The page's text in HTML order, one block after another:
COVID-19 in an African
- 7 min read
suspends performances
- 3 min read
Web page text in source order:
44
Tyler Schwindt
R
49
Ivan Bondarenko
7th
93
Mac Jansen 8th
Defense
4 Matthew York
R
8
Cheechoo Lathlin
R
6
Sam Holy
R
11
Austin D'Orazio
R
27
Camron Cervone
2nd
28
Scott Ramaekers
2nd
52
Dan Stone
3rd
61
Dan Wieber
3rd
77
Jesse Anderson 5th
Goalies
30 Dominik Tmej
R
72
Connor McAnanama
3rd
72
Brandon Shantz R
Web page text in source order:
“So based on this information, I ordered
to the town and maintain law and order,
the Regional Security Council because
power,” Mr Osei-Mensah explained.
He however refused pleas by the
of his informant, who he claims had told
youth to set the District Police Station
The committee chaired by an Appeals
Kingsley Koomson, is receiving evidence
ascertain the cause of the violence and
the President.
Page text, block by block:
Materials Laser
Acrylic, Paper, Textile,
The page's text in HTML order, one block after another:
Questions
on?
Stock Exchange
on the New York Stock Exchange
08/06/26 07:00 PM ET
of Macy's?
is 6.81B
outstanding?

━━━━━━━━━━

* _WHAT TO WORK ON_
Every line of the data is to be printed again exactly.

* _PROBLEM SOLUTION_
The page's text in HTML order, one block after another:
COVID-19 in an African
- 7 min read
suspends performances
- 3 min read
Web page text in source order:
44
Tyler Schwindt
R
49
Ivan Bondarenko
7th
93
Mac Jansen 8th
Defense
4 Matthew York
R
8
Cheechoo Lathlin
R
6
Sam Holy
R
11
Austin D'Orazio
R
27
Camron Cervone
2nd
28
Scott Ramaekers
2nd
52
Dan Stone
3rd
61
Dan Wieber
3rd
77
Jesse Anderson 5th
Goalies
30 Dominik Tmej
R
72
Connor McAnanama
3rd
72
Brandon Shantz R
Web page text in source order:
“So based on this information, I ordered
to the town and maintain law and order,
the Regional Security Council because
power,” Mr Osei-Mensah explained.
He however refused pleas by the
of his informant, who he claims had told
youth to set the District Police Station
The committee chaired by an Appeals
Kingsley Koomson, is receiving evidence
ascertain the cause of the violence and
the President.
Page text, block by block:
Materials Laser
Acrylic, Paper, Textile,
The page's text in HTML order, one block after another:
Questions
on?
Stock Exchange
on the New York Stock Exchange
08/06/26 07:00 PM ET
of Macy's?
is 6.81B
outstanding?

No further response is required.